##### SUPPLIED INFORMATION #####
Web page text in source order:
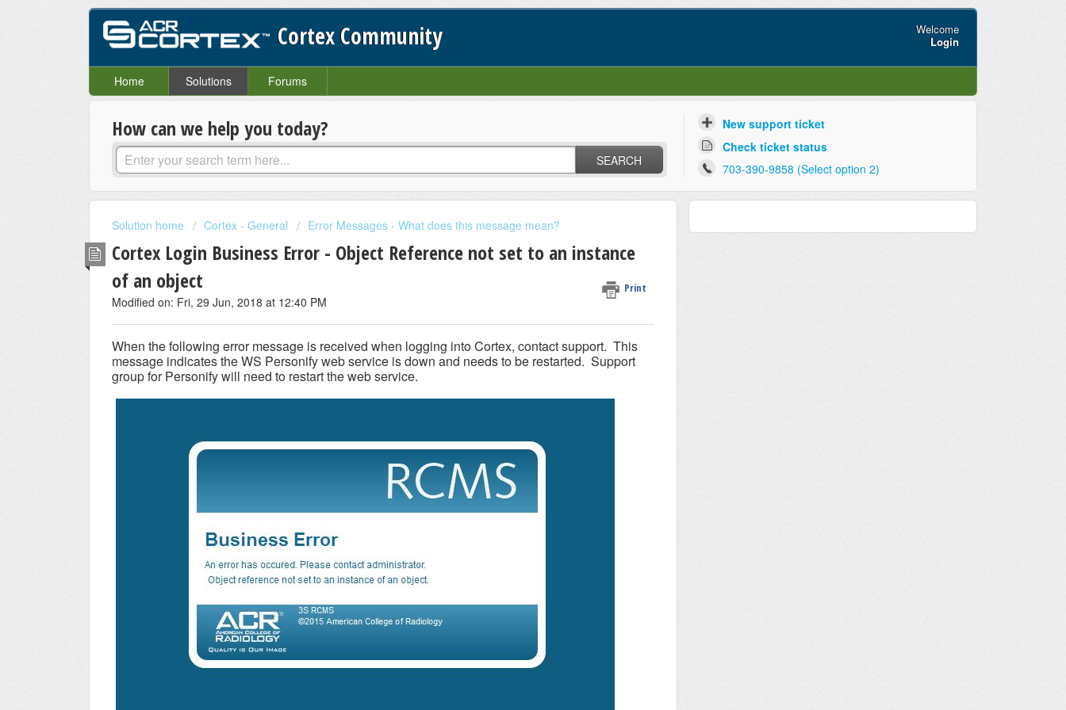
Cortex Community
Welcome
Login
Home Solutions Forums
How can we help you today?
SEARCH
New support ticket
Check ticket status
703-390-9858 (Select option 2)
Solution home Cortex - General Error Messages - What does this message mean?
Cortex Login Business Error - Object Reference not set to an instance
of an object
Print
Modified on: Fri, 29 Jun, 2018 at 12:40 PM
When the following error message is received when logging into Cortex, contact support. This
message indicates the WS Personify web service is down and needs to be restarted. Support
group for Personify will need to restart the web service.
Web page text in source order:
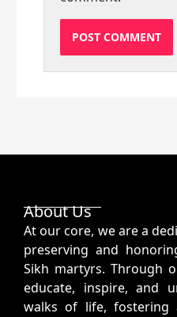
About Us
At our core, we are a
preserving and
Sikh martyrs. Through
educate, inspire, and
walks of life, fostering
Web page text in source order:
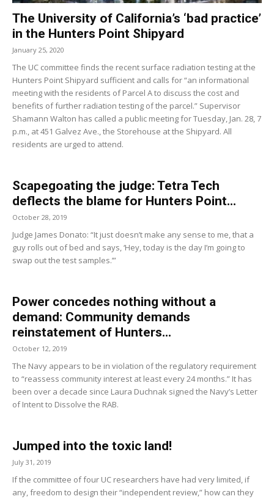
The University of California’s ‘bad practice’
in the Hunters Point Shipyard
January 25, 2020
The UC committee finds the recent surface radiation testing at the
Hunters Point Shipyard sufficient and calls for “an informational
meeting with the residents of Parcel A to discuss the cost and
benefits of further radiation testing of the parcel.” Supervisor
Shamann Walton has called a public meeting for Tuesday, Jan. 28, 7
p.m., at 451 Galvez Ave., the Storehouse at the Shipyard. All
residents are urged to attend.
Scapegoating the judge: Tetra Tech
deflects the blame for Hunters Point...
October 28, 2019
Judge James Donato: “It just doesn’t make any sense to me, that a
guy rolls out of bed and says, ‘Hey, today is the day I’m going to
swap out the test samples.’”
Power concedes nothing without a
demand: Community demands
reinstatement of Hunters...
October 12, 2019
The Navy appears to be in violation of the regulatory requirement
to “reassess community interest at least every 24 months.” It has
been over a decade since Laura Duchnak signed the Navy’s Letter
of Intent to Dissolve the RAB.
Jumped into the toxic land!
July 31, 2019
If the committee of four UC researchers have had very limited, if
any, freedom to design their “independent review,” how can they
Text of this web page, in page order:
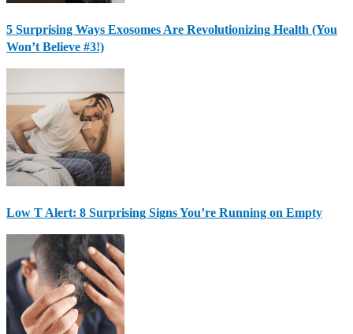
5 Surprising Ways Exosomes Are Revolutionizing Health (You
Won’t Believe #3!)
Low T Alert: 8 Surprising Signs You’re Running on Empty
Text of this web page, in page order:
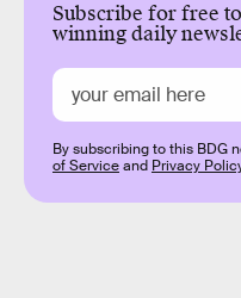
Subscribe for free
winning daily
By subscribing to this BDG
of Serviceand Privacy
#####
Give the number of lines in the records that contain the string "committee", and write nothing besides that number.

WRITTEN ANSWER ▸ 2